How to decide whether Lebesgue integral or Riemann integral?

Question

Very often I feel very uncomfortable in dealing with integrals, since I am wondering whether the given integral is meant as a (improper) Riemann integral or Lebesgue integral?

For instance, the Gamma function is often defined by the Euler integral

$$\Gamma(z)=\int\limits_{0}^{\infty} t^{z-1}e^{-t}dt $$

but it is not stated whether one should consider the integral as a Lebesgue integral or Riemann integral. It feels more comfortable to deal with Lebesgue integration, since one can use then Lebesgue theorem etc. Is there a rule of thumb how to decide if it is Riemann or Lebesgue integral?

Best wishes

Answer 1

Whichever one exists. When both Riemann and Lebesgue integrals exist, they give the same value so it doesn't matter.
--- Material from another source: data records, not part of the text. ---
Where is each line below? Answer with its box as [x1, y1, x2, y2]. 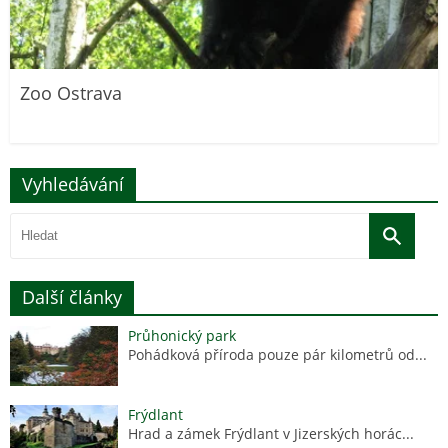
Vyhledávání [22, 171, 124, 196]
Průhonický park [128, 325, 236, 345]
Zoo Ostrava [20, 80, 122, 105]
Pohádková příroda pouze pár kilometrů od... [128, 344, 427, 364]
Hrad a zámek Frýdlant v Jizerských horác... [128, 423, 414, 443]
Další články [22, 284, 122, 309]
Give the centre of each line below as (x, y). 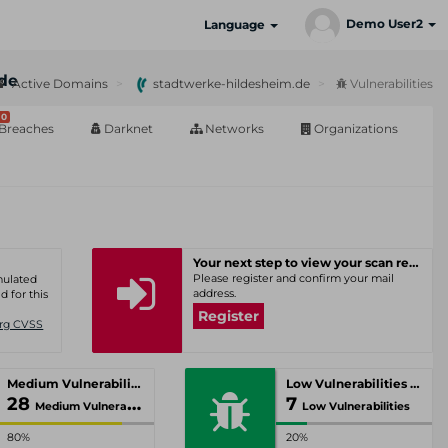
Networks (233, 128)
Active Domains (58, 83)
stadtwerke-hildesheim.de (230, 83)
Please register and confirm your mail (293, 278)
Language (236, 24)
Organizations (354, 128)
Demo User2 (386, 24)
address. (214, 293)
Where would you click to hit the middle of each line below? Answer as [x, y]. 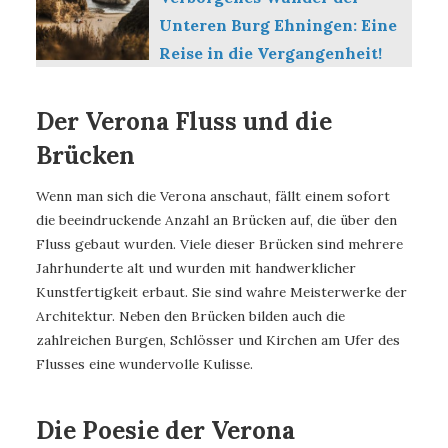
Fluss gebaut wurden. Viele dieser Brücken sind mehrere [219, 244]
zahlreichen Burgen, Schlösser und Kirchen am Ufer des [218, 340]
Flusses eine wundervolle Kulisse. [144, 364]
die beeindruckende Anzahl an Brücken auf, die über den [216, 220]
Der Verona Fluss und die [184, 120]
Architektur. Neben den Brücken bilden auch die [190, 316]
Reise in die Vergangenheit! [270, 52]
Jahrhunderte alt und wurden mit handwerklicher [196, 268]
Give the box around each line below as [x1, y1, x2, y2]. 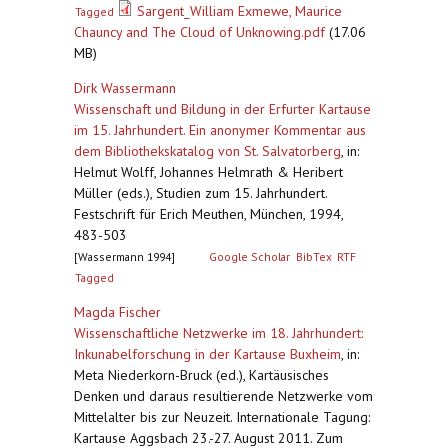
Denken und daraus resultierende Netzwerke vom [74, 387, 373, 405]
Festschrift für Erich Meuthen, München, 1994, [74, 205, 343, 223]
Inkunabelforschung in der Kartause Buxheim [74, 345, 341, 363]
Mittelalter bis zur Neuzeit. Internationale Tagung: [74, 408, 370, 426]
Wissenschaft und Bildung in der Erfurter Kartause [74, 100, 371, 118]
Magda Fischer [74, 303, 161, 321]
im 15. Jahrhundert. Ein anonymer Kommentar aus [74, 121, 366, 139]
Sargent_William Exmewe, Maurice [137, 2, 343, 20]
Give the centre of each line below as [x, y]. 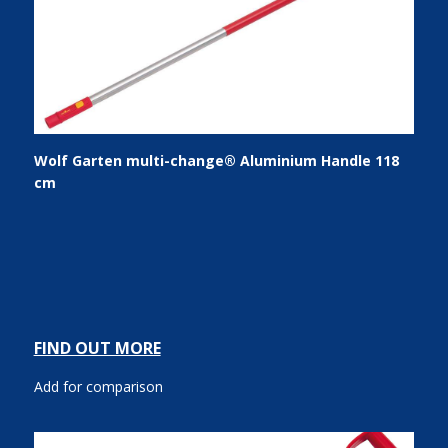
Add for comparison [98, 386]
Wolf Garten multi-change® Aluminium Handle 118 [216, 160]
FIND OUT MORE [97, 348]
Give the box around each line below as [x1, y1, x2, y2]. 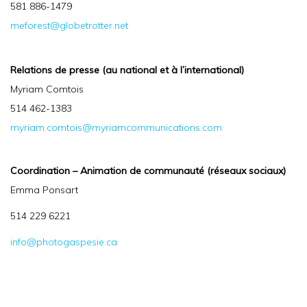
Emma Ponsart [10, 184, 78, 196]
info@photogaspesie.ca [10, 236, 117, 248]
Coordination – [10, 164, 80, 177]
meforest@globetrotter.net [10, 19, 128, 32]
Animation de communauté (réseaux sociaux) [80, 164, 286, 177]
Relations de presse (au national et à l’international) [10, 64, 244, 76]
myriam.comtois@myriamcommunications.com [10, 121, 222, 134]
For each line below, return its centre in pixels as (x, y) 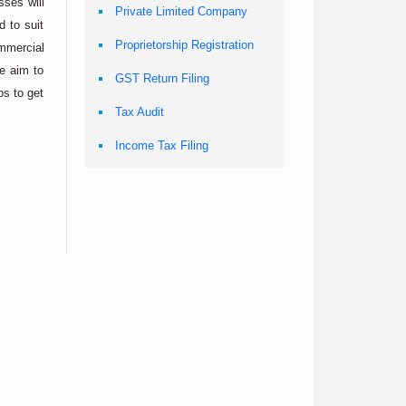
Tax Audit (139, 112)
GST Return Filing (162, 78)
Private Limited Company (181, 11)
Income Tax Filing (161, 145)
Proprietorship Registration (184, 45)
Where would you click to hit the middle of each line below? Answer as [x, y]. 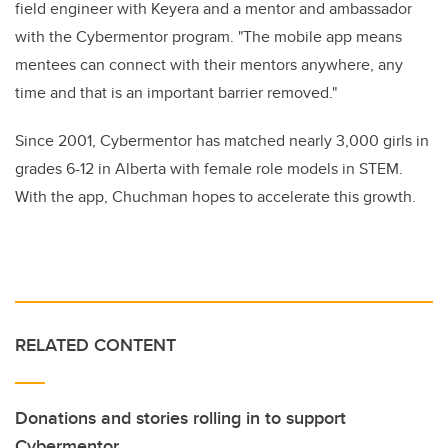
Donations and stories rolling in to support [180, 418]
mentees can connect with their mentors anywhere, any [209, 64]
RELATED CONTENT [95, 345]
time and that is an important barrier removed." [176, 92]
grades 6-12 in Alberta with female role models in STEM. [209, 168]
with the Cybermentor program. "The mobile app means [208, 36]
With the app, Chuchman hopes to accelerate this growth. [215, 196]
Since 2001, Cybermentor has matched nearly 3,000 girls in [222, 140]
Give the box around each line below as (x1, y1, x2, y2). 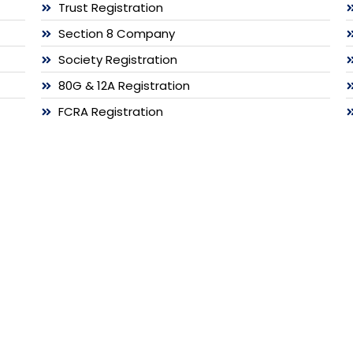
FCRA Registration (58, 102, 164, 120)
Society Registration (58, 50, 178, 68)
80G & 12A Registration (58, 76, 191, 94)
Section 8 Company (58, 24, 176, 42)
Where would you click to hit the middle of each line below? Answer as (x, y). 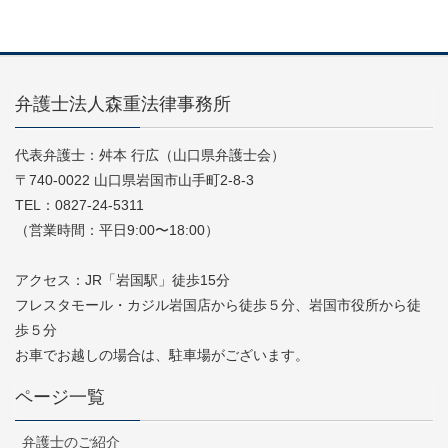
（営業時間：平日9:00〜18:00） (117, 229)
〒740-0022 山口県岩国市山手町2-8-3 (134, 179)
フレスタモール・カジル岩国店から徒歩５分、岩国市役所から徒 (218, 304)
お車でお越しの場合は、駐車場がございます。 (162, 354)
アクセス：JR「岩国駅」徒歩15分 (122, 279)
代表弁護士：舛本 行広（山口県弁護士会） (150, 154)
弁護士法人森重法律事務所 (123, 103)
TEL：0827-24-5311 (79, 204)
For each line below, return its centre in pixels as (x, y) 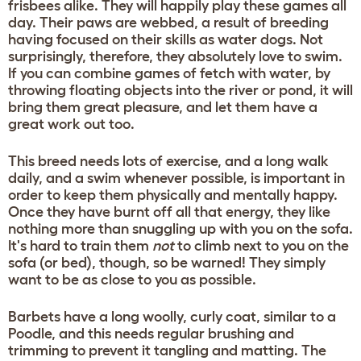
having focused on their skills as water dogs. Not (166, 39)
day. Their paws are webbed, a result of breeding (168, 22)
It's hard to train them (80, 245)
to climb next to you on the (261, 245)
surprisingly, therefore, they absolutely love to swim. (175, 56)
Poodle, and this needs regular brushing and (151, 333)
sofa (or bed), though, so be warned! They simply (167, 262)
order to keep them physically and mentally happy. (173, 195)
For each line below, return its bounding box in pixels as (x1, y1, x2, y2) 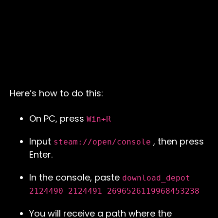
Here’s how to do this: (10, 87, 103, 100)
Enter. (29, 148, 53, 161)
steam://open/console (54, 137, 151, 147)
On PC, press (29, 112, 87, 125)
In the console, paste (29, 171, 122, 184)
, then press (151, 135, 204, 148)
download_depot (122, 173, 190, 183)
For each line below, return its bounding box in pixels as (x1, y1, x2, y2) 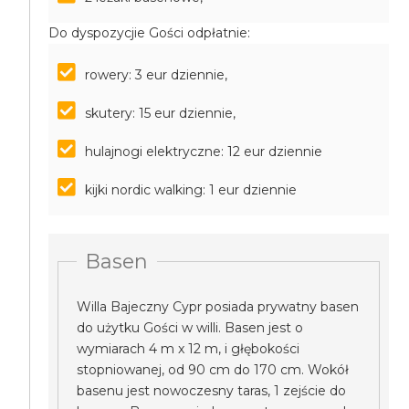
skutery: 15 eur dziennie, (85, 105, 236, 121)
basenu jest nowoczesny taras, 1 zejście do (77, 383, 347, 399)
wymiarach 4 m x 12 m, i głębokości (77, 341, 300, 357)
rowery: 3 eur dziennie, (85, 67, 228, 83)
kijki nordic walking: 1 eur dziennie (85, 182, 298, 198)
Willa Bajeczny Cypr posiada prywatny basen (77, 299, 360, 315)
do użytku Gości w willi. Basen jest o (77, 320, 304, 336)
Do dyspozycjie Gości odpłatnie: (48, 25, 251, 41)
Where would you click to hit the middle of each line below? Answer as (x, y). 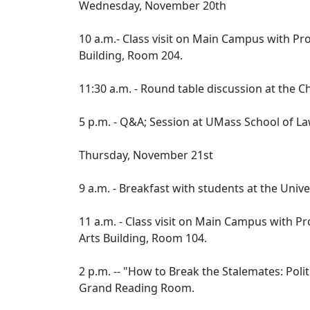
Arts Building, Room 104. (144, 238)
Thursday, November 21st (147, 155)
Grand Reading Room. (137, 288)
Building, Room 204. (132, 55)
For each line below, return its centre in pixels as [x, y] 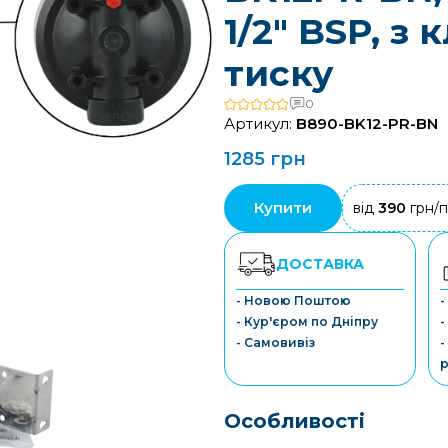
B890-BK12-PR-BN [367, 123]
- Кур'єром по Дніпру [307, 321]
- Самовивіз [275, 342]
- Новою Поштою [293, 300]
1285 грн [265, 159]
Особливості [294, 421]
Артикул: [260, 123]
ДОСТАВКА [320, 263]
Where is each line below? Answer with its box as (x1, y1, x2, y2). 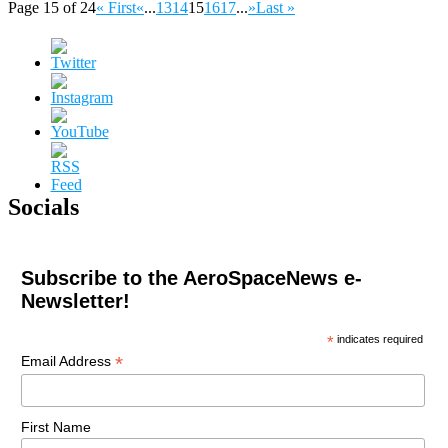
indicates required (334, 332, 424, 345)
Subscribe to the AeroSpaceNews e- (20, 266, 362, 289)
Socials (8, 193, 79, 220)
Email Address (20, 352, 115, 369)
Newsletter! (20, 289, 130, 312)
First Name (20, 419, 91, 436)
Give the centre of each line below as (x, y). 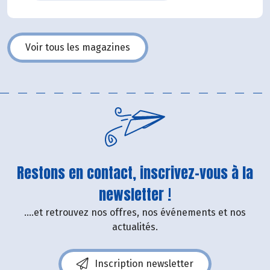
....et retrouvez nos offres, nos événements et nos (135, 213)
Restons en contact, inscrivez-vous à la (135, 173)
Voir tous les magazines (78, 48)
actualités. (135, 227)
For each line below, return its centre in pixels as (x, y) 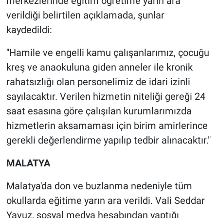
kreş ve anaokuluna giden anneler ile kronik (99, 67)
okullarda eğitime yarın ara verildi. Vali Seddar (105, 201)
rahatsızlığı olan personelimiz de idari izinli (98, 82)
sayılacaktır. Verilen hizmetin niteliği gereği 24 (106, 97)
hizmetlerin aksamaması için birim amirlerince (107, 126)
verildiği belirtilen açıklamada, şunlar (85, 15)
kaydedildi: (29, 30)
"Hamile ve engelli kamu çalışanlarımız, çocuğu (108, 53)
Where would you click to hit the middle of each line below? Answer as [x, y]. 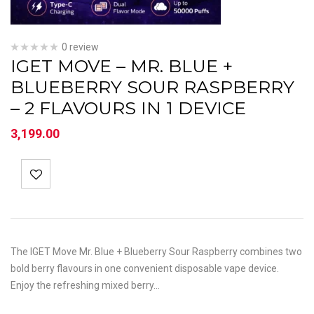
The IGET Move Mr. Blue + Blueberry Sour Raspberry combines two [156, 252]
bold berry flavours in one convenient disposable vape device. [145, 268]
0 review [80, 47]
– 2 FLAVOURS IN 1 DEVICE [128, 108]
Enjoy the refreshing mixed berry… [85, 285]
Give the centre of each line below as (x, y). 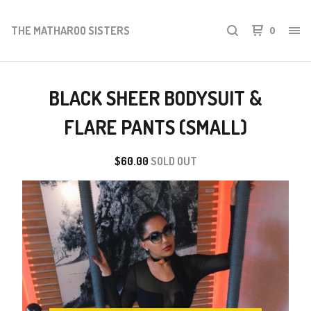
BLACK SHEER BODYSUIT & (155, 98)
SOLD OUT (174, 161)
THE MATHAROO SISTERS (70, 30)
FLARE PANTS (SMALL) (155, 127)
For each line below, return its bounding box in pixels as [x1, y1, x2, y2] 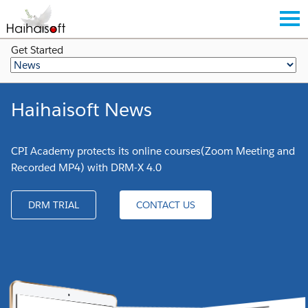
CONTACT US [136, 198, 195, 211]
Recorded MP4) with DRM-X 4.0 [11, 161, 162, 174]
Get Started [11, 43, 63, 56]
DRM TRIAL [28, 198, 79, 211]
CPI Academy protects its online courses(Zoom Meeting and [11, 144, 295, 157]
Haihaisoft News [11, 98, 152, 122]
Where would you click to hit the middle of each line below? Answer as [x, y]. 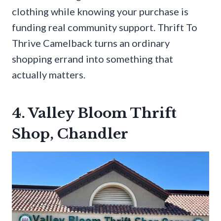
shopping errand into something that [92, 59]
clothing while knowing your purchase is [100, 12]
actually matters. [49, 75]
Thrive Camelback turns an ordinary [91, 43]
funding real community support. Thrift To [105, 27]
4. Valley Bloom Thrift [94, 113]
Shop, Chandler [70, 134]
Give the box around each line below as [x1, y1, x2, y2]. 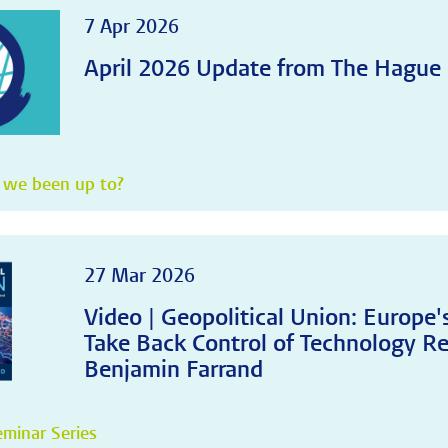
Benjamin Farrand [84, 354, 264, 385]
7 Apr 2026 [84, 14, 180, 39]
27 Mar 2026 [84, 263, 196, 288]
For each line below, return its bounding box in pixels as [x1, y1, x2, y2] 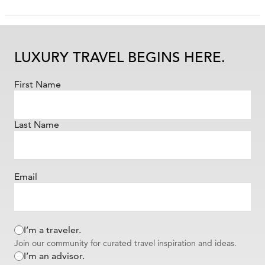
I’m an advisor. [24, 250, 85, 261]
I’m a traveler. [24, 224, 81, 235]
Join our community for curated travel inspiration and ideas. [14, 237, 237, 248]
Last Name [14, 118, 59, 130]
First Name [14, 78, 61, 90]
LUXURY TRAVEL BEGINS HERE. [14, 48, 225, 66]
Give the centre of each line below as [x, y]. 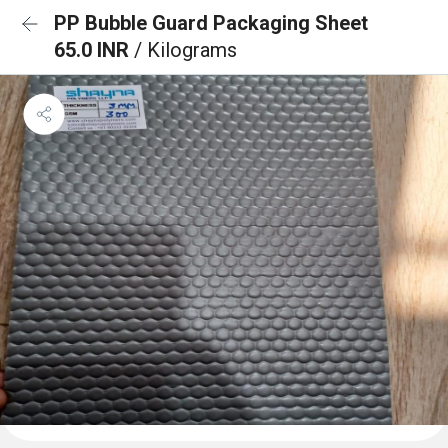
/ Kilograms [185, 50]
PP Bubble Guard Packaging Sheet [211, 23]
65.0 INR [94, 50]
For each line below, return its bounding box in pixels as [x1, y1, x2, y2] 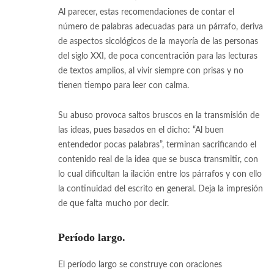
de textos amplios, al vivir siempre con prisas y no [58, 66, 243, 75]
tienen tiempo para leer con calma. [58, 81, 189, 90]
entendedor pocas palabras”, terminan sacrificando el [58, 140, 256, 149]
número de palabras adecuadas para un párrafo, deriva [58, 22, 263, 31]
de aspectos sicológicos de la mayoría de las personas [58, 37, 258, 46]
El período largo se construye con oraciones [58, 260, 222, 269]
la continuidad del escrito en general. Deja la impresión [58, 184, 263, 193]
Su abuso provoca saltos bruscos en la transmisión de [58, 111, 259, 120]
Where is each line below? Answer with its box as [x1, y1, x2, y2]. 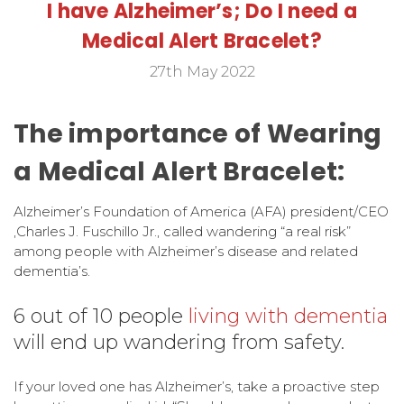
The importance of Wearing [14, 116, 382, 152]
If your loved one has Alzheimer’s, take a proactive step [14, 378, 380, 396]
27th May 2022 [149, 63, 255, 81]
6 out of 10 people [14, 304, 188, 329]
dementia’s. [14, 262, 90, 280]
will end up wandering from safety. [14, 330, 344, 355]
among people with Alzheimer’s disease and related [14, 243, 358, 261]
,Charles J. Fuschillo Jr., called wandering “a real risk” [14, 223, 351, 241]
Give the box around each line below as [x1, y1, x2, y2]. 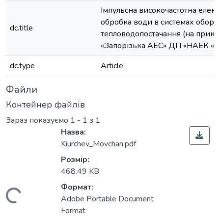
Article [101, 60, 123, 71]
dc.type [10, 60, 35, 71]
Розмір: [61, 154, 89, 165]
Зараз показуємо [6, 115, 70, 126]
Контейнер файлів [6, 99, 85, 110]
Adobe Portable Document [61, 193, 154, 205]
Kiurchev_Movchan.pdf [61, 138, 136, 150]
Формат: [61, 182, 93, 193]
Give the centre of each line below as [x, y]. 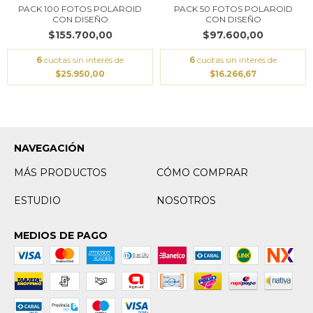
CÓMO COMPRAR [202, 173]
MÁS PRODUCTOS [60, 173]
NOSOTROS [186, 201]
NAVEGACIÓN [49, 148]
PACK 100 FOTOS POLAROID [80, 9]
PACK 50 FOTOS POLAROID [233, 9]
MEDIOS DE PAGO [61, 236]
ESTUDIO [37, 201]
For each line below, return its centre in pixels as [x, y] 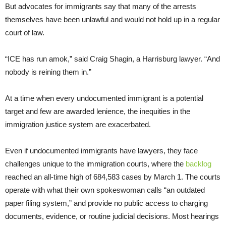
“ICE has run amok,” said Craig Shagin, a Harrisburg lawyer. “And [112, 59]
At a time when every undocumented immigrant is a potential [104, 98]
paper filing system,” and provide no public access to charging [106, 203]
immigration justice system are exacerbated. [78, 124]
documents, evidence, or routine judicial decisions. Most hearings [112, 216]
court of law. [25, 32]
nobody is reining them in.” [48, 72]
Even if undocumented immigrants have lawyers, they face [101, 150]
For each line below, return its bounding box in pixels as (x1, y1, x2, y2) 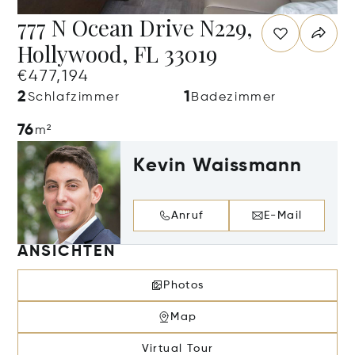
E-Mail (264, 209, 303, 221)
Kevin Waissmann (133, 156, 303, 175)
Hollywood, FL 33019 (17, 39, 218, 68)
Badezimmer (191, 91, 277, 104)
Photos (163, 279, 204, 291)
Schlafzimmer (27, 91, 120, 104)
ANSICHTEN (17, 243, 116, 260)
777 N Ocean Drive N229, (17, 13, 254, 42)
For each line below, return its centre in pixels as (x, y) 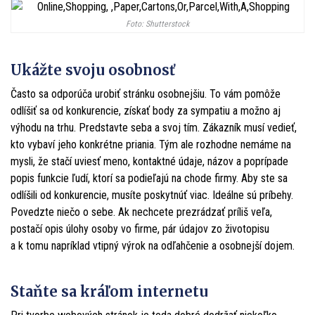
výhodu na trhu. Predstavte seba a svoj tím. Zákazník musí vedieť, (154, 128)
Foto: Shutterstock (157, 24)
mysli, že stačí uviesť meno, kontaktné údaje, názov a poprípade (149, 162)
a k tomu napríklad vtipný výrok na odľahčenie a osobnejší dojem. (153, 246)
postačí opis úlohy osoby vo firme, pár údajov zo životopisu (140, 229)
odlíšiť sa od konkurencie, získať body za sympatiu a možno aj (146, 111)
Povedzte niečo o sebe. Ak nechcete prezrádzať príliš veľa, (141, 212)
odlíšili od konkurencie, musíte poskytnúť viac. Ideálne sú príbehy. (152, 195)
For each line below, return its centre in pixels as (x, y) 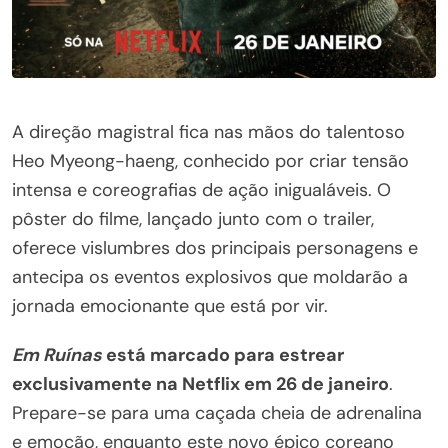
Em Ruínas (57, 355)
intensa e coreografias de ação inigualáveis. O (201, 190)
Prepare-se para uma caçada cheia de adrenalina (217, 413)
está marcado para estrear (223, 355)
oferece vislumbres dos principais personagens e (215, 248)
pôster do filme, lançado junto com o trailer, (193, 219)
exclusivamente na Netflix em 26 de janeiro (200, 384)
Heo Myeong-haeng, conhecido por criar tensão (210, 161)
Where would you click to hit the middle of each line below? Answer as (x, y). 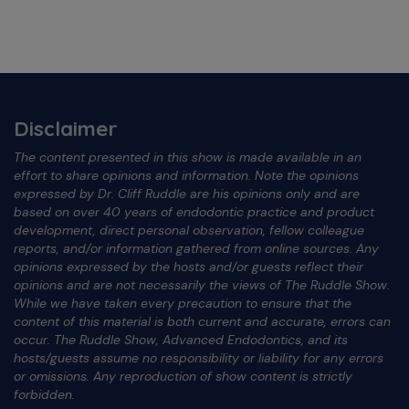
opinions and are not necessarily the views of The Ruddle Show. (202, 284)
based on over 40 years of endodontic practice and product (194, 211)
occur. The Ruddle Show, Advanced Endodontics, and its (181, 339)
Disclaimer (66, 128)
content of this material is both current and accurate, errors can (202, 321)
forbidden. (44, 394)
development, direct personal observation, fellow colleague (189, 230)
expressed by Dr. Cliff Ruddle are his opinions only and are (187, 193)
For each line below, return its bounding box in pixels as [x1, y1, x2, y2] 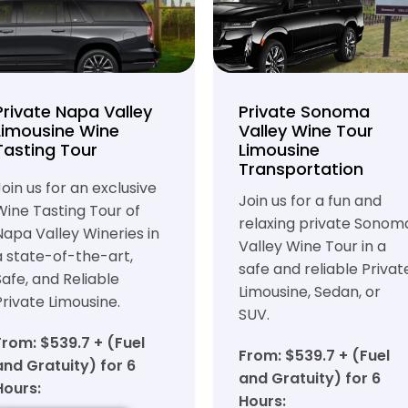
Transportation [239, 158, 363, 180]
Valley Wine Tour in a [239, 236, 386, 257]
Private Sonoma [239, 100, 370, 123]
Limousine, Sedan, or [239, 281, 381, 302]
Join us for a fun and [239, 190, 382, 211]

What you're asking is akin to "when someone write $-5$ should I interpret this as the real number $-5$ or the complex number $-5+0i$?". It's really the same thing, unless you have a specific reason to use one number over the other. For example if you want to say $0>-5$ then you're discussing real numbers. If you want to say $\sqrt{-5}$ then you're discussing complex numbers. Riemann/Lebesgue integration is the same way. Want to use the fundamental theorem of calculus? Then use Riemann integration. Want to use Lebesgue's dominated convergence? Then use Lebesgue.

Answer 2

If it's understood the Lebesgue integral is being taken with respect to the Lebesgue measure, then if the Riemann integral is defined for a function (which is exactly when the set of points on which the function is discontinuous has Lebesgue measure $0$), it will agree with the Lebesgue integral wrt Lebesgue measure. So unless a particular measure is alluded to, you should use whichever integral you please when the Riemann exists (you could theoretically come up with a function where the Lebesgue is easier to calculate, though I couldn't name one off the top of my head), while noting that a "nice" function will typically have a Riemann integral; and use Lebesgue wrt Lebesgue measure when it exists. Note that when an author wants you to think Lebesgue, she may likely make explicit that integration is occurring over a set, e.g. $\int_{[a, b]}$ instead of $\int_{a}^{b}$.

When an author wants you to Lebesgue-integrate with respect to a measure that is not Lebesgue measure (often denoted λ), they will typically note the measure they want in the differential. The most common notation is $\int_{E} f \mathrm{d} \mu$, where $\mu$ is our measure, but you may also see $\int_{E} f(x) \mathrm{d} \mu$ or $\int_{E} f(x) \mathrm{d} \mu (x)$, depending on the author. In these cases though, it should be evident what measure you're (Lebesgue-)integrating wrt.

Answer 3

One interesting fact which I have come across in formalization of mathematics: As has been mentioned, the Riemann and Lebesgue integrals coincide when they are both defined, and the Lebesgue integral has a number of nice properties not shared by the Riemann integral (see this nice article on the difference: "Should we fly in the Lebesgue-designed airplane?"). However, most of the basic properties of Lebesgue measure and integration rely on the axiom of countable choice (to prove that the countable union of measurable sets is measurable), while the Riemann integral relies only on basic order properties of the real numbers, so for reverse mathematics it is preferable to avoid Lebesgue integration when possible.

In many cases, the Riemann integral applies, or alternatively one can use derivatives instead (that is, just posit the antiderivative if it can be given in a closed form, and show that it has the right derivative). This doesn't work for the Gamma function, though, or other special functions for which the integral itself is the definition. But the Gamma function is continuous (even analytic), so you can also use Riemann integrals or termwise power series integration to show that a function with the right derivative exists.